Task to complete: The line containing "our clients." marks the end: copy exactly every line from the start of the records below up to and including it, leaving out pictures.
#### Materials provided
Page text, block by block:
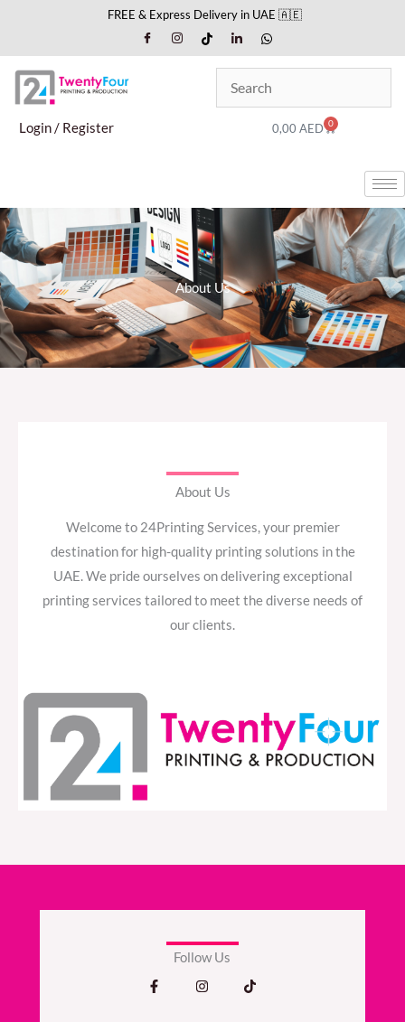
content
FREE & Express Delivery in UAE 🇦🇪
Login / Register 0,00AED 0
Cart
About Us
About Us
Welcome to 24Printing Services, your premier
destination for high-quality printing solutions in the
UAE. We pride ourselves on delivering exceptional
printing services tailored to meet the diverse needs of
our clients.
Follow Us
a
c
n
i
k
########
Your solution:
Page text, block by block:
content
FREE & Express Delivery in UAE 🇦🇪
Login / Register 0,00AED 0
Cart
About Us
About Us
Welcome to 24Printing Services, your premier
destination for high-quality printing solutions in the
UAE. We pride ourselves on delivering exceptional
printing services tailored to meet the diverse needs of
our clients.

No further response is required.